Small- and medium-sized enterprises (SMEs) and emerging markets are increasingly marginalised in the trade finance market according to the latest findings of the Asian Development Bank (ADB).
The bank’s Trade Finance Gap Survey says global availability of trade finance improved in 2014 but gaps were increasingly pronounced in emerging economies, including in Asia, driven by banks’ decision to move away from high-risk markets.
The global trade finance gap was estimated at $1.4 trillion for 2014, of which around half was in developing Asia.
Banks highlighted the rising costs and complexity in complying with regulatory requirements to prevent financial crimes, including money laundering and terrorism finance, as a top impediment to trade finance, partly due to the lack of clarity on their implementation.
The impact of this was felt most in Africa, the Russian Federation, Central Asia, and North America.

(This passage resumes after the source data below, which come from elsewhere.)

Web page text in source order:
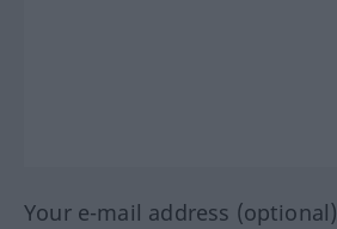
Your e-mail address (optional)
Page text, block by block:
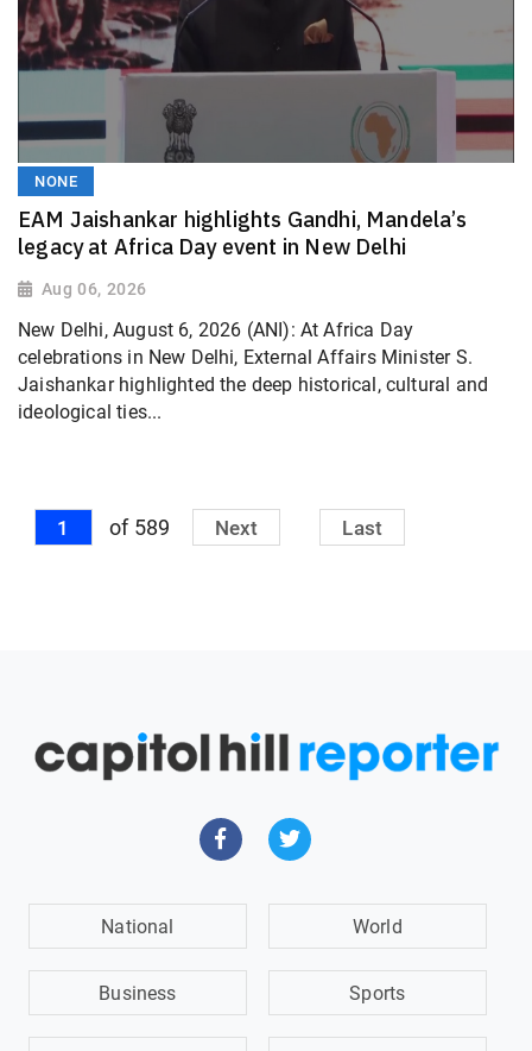
NONE
EAM Jaishankar highlights Gandhi, Mandela’s
legacy at Africa Day event in New Delhi
Aug 06, 2026
New Delhi, August 6, 2026 (ANI): At Africa Day
celebrations in New Delhi, External Affairs Minister S.
Jaishankar highlighted the deep historical, cultural and
ideological ties...
1 of 589 Next Last
National World
Business Sports
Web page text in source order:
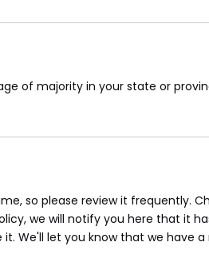
of majority in your state or
so please review it
we will notify you here that it
We'll let you know that we have a
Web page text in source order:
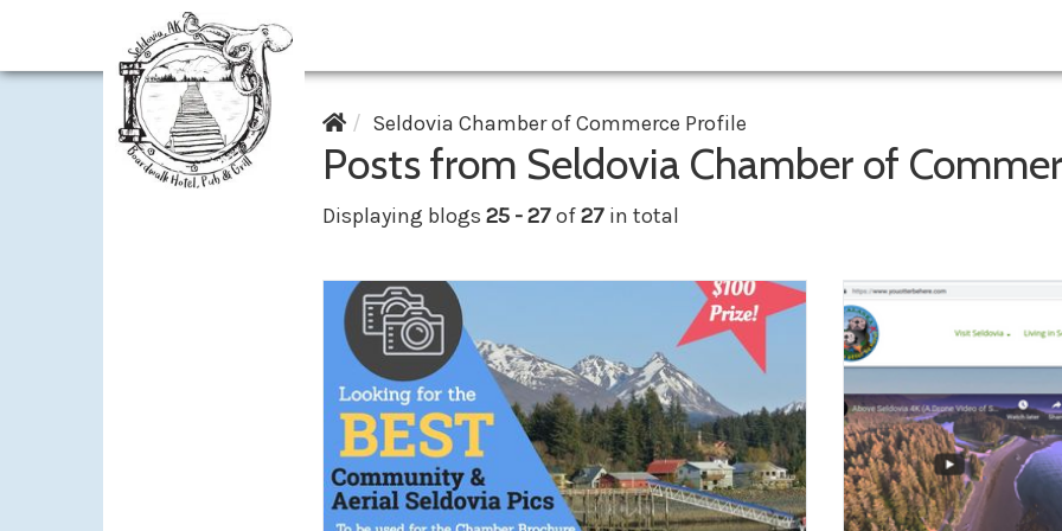
Seldovia Chamber of Commerce Profile
Posts from Seldovia Chamber of
Displaying blogs 25 - 27of27 in total
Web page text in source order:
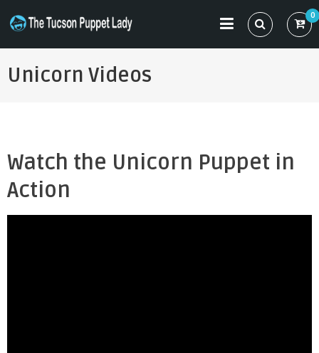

The study also found that SMEs were consistently underserved by financial institutions and faced the highest rejection rates for trade finance.

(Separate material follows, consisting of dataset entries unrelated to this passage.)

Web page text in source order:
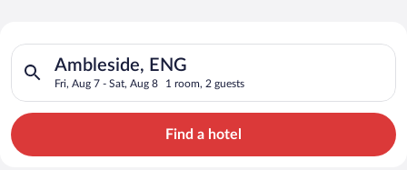
Search for Cheap Deals on
Hotels in Ambleside
Ambleside, ENG
Fri, Aug 7 - Sat, Aug 8 1 room, 2 guests
Search for hotels in Ambleside, ENG. Check-in on Fri, Aug 7,
Find a hotel
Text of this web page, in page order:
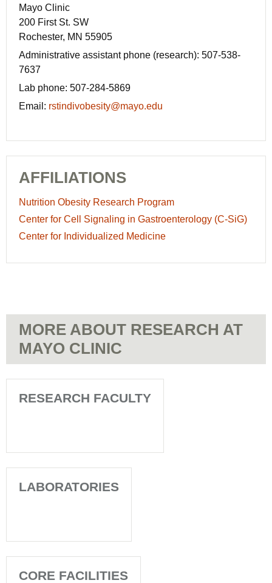
Mayo Clinic
200 First St. SW
Rochester, MN 55905
Administrative assistant phone (research): 507-538-
7637
Lab phone: 507-284-5869
Email: rstindivobesity@mayo.edu
AFFILIATIONS
Nutrition Obesity Research Program
Center for Cell Signaling in Gastroenterology (C-SiG)
Center for Individualized Medicine
MORE ABOUT RESEARCH AT
MAYO CLINIC
RESEARCH FACULTY
LABORATORIES
CORE FACILITIES
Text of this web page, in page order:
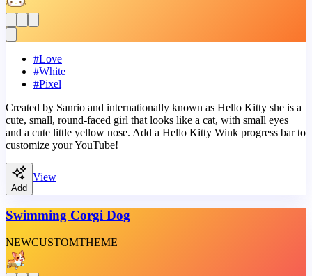
#Love
#White
#Pixel
Created by Sanrio and internationally known as Hello Kitty she is a
cute, small, round-faced girl that looks like a cat, with small eyes
and a cute little yellow nose. Add a Hello Kitty Wink progress bar to
customize your YouTube!
Add
View
Swimming Corgi Dog
NEWCUSTOMTHEME
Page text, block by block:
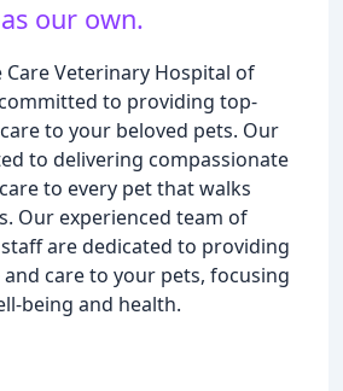
as our own.
Care Veterinary Hospital of
to providing top-
to your beloved pets. Our
to delivering compassionate
to every pet that walks
Our experienced team of
are dedicated to providing
care to your pets, focusing
being and health.
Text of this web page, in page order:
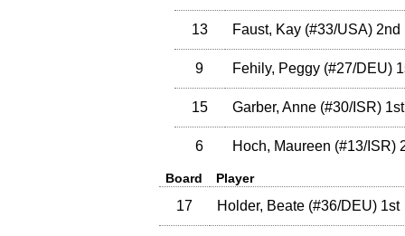
13 Faust, Kay (#33/USA)2nd
9 Fehily, Peggy (#27/DEU)
15 Garber, Anne (#30/ISR)1st
6 Hoch, Maureen (#13/ISR)
Board Player
17 Holder, Beate (#36/DEU)1st
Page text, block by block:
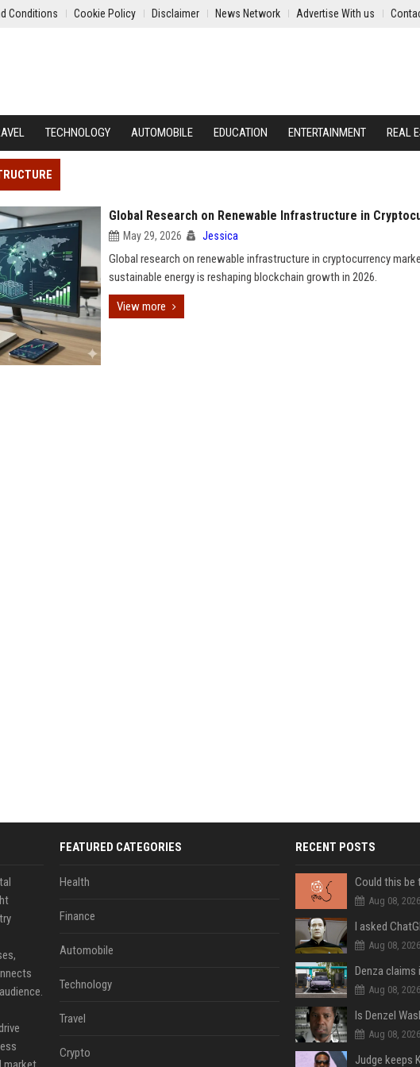
Conditions Cookie Policy Disclaimer News Network Advertise With us
TECHNOLOGY AUTOMOBILE EDUCATION ENTERTAINMENT REAL
Global Research on Renewable Infrastructure in
May 29, 2026 Jessica
Global research on renewable infrastructure in cryptocurrency
sustainable energy is reshaping blockchain growth in 2026.
View more
FEATURED CATEGORIES
Health
Finance
Automobile
Technology
Travel
Crypto
RECENT POSTS
Aug 08, 2026
Aug 08, 2026
Aug 08, 2026
Aug 08, 2026

Companies noted that higher prices for trade finance accelerated in the second half of 2014.
With compliance measures expected to tighten further, the study notes that this will put more pressure on economies already experiencing gaps in access to financing, with SMEs particularly affected.
Companies surveyed noted that if trade finance available to them was doubled they would significantly boost production and exports, hire more staff, raise salaries, and invest in other business, highlighting the critical importance of trade credit to economic growth.
Addressing the issue
There is a need to address these issues, according to head of trade finance at ADB, Steven Beck.
“Trade continues to be the engine of growth and employment in the region, so addressing the financing gaps will be critical to promote growth and job creation especially in the more challenging markets,” he says.